=== ABOUT THIS TASK ===
Give the data again exactly as it appears, excluding any pictures.

·····

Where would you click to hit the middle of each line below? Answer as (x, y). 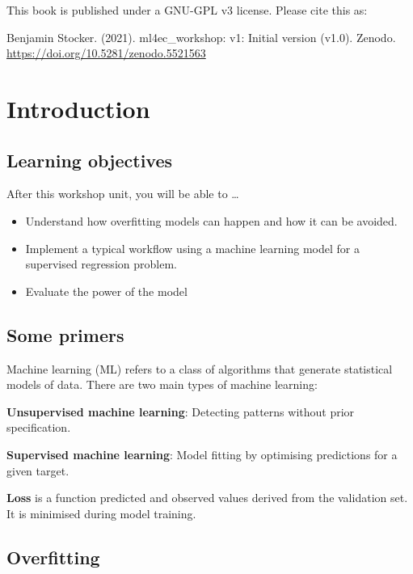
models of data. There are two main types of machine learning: (162, 384)
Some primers (65, 334)
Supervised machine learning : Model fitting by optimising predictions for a (202, 454)
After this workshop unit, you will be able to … (123, 194)
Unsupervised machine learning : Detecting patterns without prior (181, 411)
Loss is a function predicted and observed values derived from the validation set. (207, 498)
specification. (39, 427)
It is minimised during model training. (101, 513)
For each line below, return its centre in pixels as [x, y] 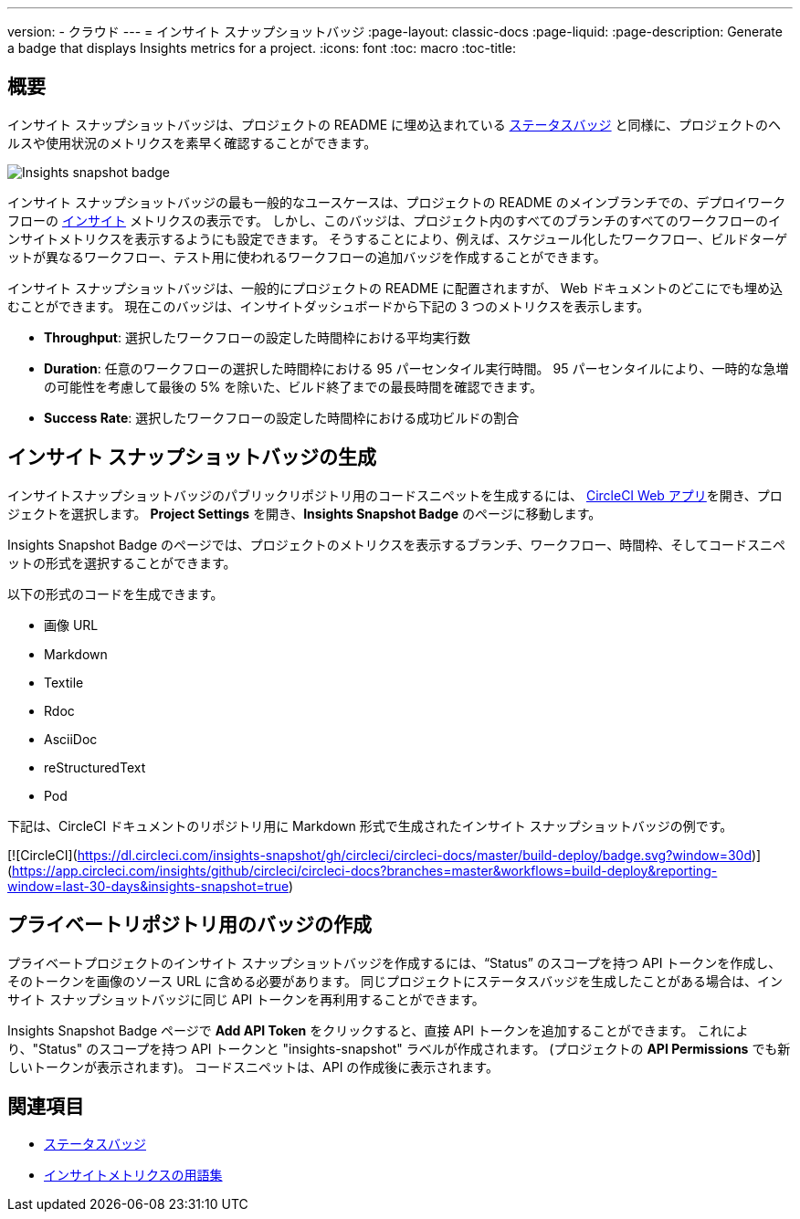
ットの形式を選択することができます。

·····

=== SOLUTION FOR THIS PROBLEM ===
Where would you click to hit the middle of each line below? Answer as (x, y). 
models of data. There are two main types of machine learning: (162, 384)
Some primers (65, 334)
Supervised machine learning : Model fitting by optimising predictions for a (202, 454)
After this workshop unit, you will be able to … (123, 194)
Unsupervised machine learning : Detecting patterns without prior (181, 411)
Loss is a function predicted and observed values derived from the validation set. (207, 498)
specification. (39, 427)
It is minimised during model training. (101, 513)
For each line below, return its centre in pixels as [x, y] 
ットの形式を選択することができます。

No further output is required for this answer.